15:28 karolherbst: third arg is the type
15:28 karolherbst: we should set it as well
15:32 karolherbst: mhh
15:36 pmoreau: I know there is a mkMov, I even had here: “16:20:40 pmoreau │ karolherbst: Try something like: mkMov(res, mkImm(.symbol->reg.data.offset)); if (.indirect != nullptr) mkOp2(OP_ADD, res, res, .indirect)“ :-p
15:36 karolherbst: well kernel_memory_alignment_global passes though
15:37 pmoreau: So, progress?
15:37 karolherbst: seems like it
15:37 karolherbst: https://github.com/karolherbst/mesa/commit/e69e75504fca1a547f7fd564454b7f630c146d05
15:37 pmoreau: :-)
15:38 karolherbst: ernel_memory_alignment_private fails if I run it with all those kernel tests
15:38 karolherbst: not if I run it alone
15:38 karolherbst: but only the ulong subtest fails there
15:38 karolherbst: super weird
15:38 karolherbst: in the constant test: At word No.25: "ID 11 has not been defined"

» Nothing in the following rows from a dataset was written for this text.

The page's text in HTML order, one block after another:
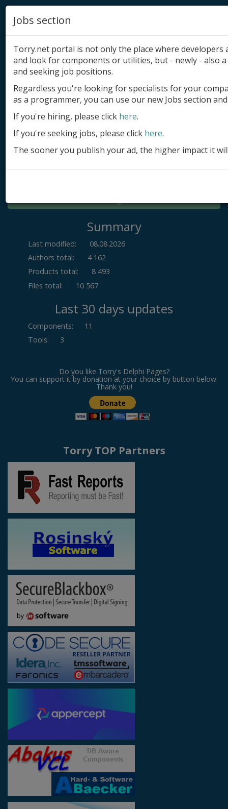
Add product
Submit site
Submit ad
Log in
Summary
Last modified:
08.08.2026
Authors total:
4 162
Products total:
8 493
Files total:
10 567
Last 30 days updates
Components:
11
Tools: 3
Do you like Torry's Delphi Pages?
You can support it by donation at your choice by button below.
Thank you!
Torry TOP Partners
Jobs section
Torry.net portal is not only the place where
and look for components or utilities, but - newly - also
and seeking job positions.
Regardless you're looking for specialists for your
as a programmer, you can use our new Jobs section
If you're hiring, please click here.
If you're seeking jobs, please click here.
The sooner you publish your ad, the higher impact it
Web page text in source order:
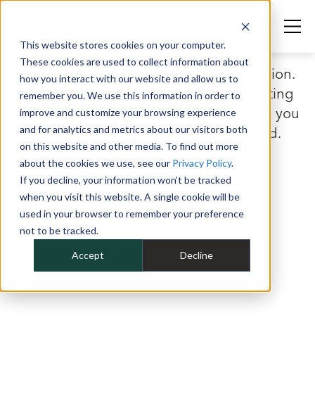
This website stores cookies on your computer.
These cookies are used to collect information about
how you interact with our website and allow us to
remember you. We use this information in order to
improve and customize your browsing experience
and for analytics and metrics about our visitors both
on this website and other media. To find out more
about the cookies we use, see our Privacy Policy.
If you decline, your information won’t be tracked
when you visit this website. A single cookie will be
used in your browser to remember your preference
not to be tracked.
Accept Decline
Thank you for submitting your information.
Look for the confirmation email requesting
your mailing details so that we can send you
our Ryan Ellis x Mike Albert Hero Card.
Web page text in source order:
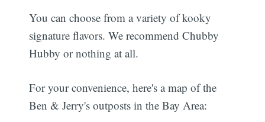
You can choose from a variety of kooky
signature flavors. We recommend Chubby
Hubby or nothing at all.
For your convenience, here's a map of the
Ben & Jerry's outposts in the Bay Area:
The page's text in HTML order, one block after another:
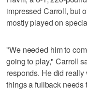
impressed Carroll, but
mostly played on
"We needed him to
going to play," Carroll
responds. He did
things a fullback needs
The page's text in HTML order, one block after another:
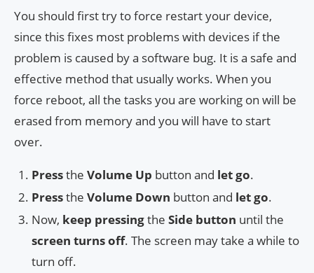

15:39 pmoreau: Hum, it only works by luck I would guess
15:39 pmoreau: OK, I’ll have a look at that one
15:39 karolherbst: %11 = OpConstantNull %_arr_v2uchar_ulong_3
15:39 pmoreau: BTW, how should we proceed regarding commits: do we cherry-pick commits from each others’ tree?
15:40 karolherbst: I rebase on top of yours
15:40 pmoreau: I tend to rebase quite often to not lag too much behind master.
15:40 pmoreau: OK
15:40 pmoreau: I’ll cherry-pick your new commits then, to have them as well
15:40 karolherbst: k
15:41 karolherbst: mhh
15:41 karolherbst: that OpConstantNull thing should be easy to fix
15:41 karolherbst: any idea why it isn't found?
15:41 karolherbst: the code basically goes like this:
15:41 karolherbst: %11 = OpConstantNull %_arr_v2uchar_ulong_3
15:41 karolherbst: %mem2 = OpVariable %_ptr_UniformConstant__arr_v2uchar_ulong_3 UniformConstant %11
15:42 pmoreau: If the validator does not handle OpConstantNull, for some reason
15:42 karolherbst: mhh
15:42 karolherbst: I'll put an assert
15:43 karolherbst: heh
15:44 karolherbst: word No.25 means 25th line?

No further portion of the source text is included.